> YOUR ASSIGNMENT
Write out every entry exactly as it appears, omitting the pictures.

Records from a data collection:
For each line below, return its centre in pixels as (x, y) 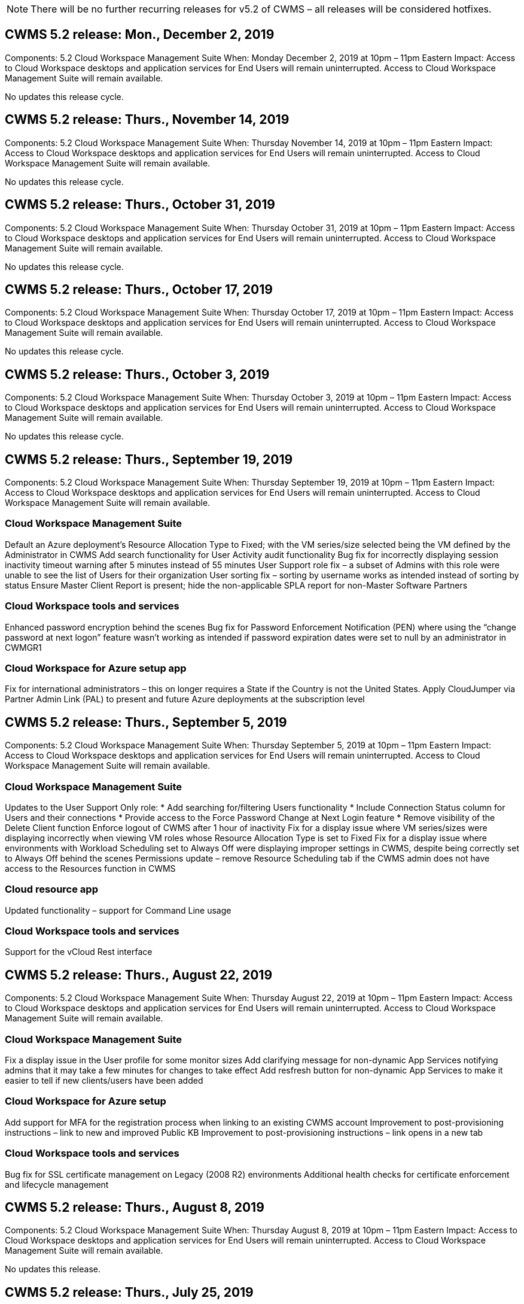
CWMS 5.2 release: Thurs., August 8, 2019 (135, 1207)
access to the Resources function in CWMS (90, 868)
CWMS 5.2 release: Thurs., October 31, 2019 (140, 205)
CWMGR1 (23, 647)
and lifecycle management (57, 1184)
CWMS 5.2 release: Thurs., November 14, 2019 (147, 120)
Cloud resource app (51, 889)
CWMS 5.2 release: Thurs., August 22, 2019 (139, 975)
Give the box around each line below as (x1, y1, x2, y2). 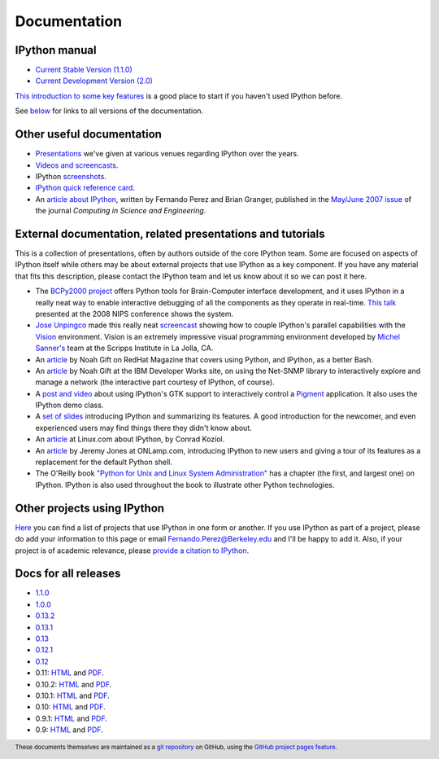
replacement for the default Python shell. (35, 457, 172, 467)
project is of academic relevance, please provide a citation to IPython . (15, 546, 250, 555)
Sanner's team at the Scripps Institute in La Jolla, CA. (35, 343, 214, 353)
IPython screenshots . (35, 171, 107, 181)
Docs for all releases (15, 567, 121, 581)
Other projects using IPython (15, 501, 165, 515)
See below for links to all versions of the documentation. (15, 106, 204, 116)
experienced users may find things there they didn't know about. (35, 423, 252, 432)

> SOLUTION TO THE EXERCISE
For each line below, return its centre in pixels as (x, y) 
CWMS 5.2 release: Thurs., August 8, 2019 (135, 1207)
access to the Resources function in CWMS (90, 868)
CWMS 5.2 release: Thurs., October 31, 2019 (140, 205)
CWMGR1 (23, 647)
and lifecycle management (57, 1184)
CWMS 5.2 release: Thurs., November 14, 2019 (147, 120)
Cloud resource app (51, 889)
CWMS 5.2 release: Thurs., August 22, 2019 (139, 975)
Give the box around each line below as (x1, y1, x2, y2). 
replacement for the default Python shell. (35, 457, 172, 467)
project is of academic relevance, please provide a citation to IPython . (15, 546, 250, 555)
Sanner's team at the Scripps Institute in La Jolla, CA. (35, 343, 214, 353)
IPython screenshots . (35, 171, 107, 181)
Docs for all releases (15, 567, 121, 581)
Other projects using IPython (15, 501, 165, 515)
See below for links to all versions of the documentation. (15, 106, 204, 116)
experienced users may find things there they didn't know about. (35, 423, 252, 432)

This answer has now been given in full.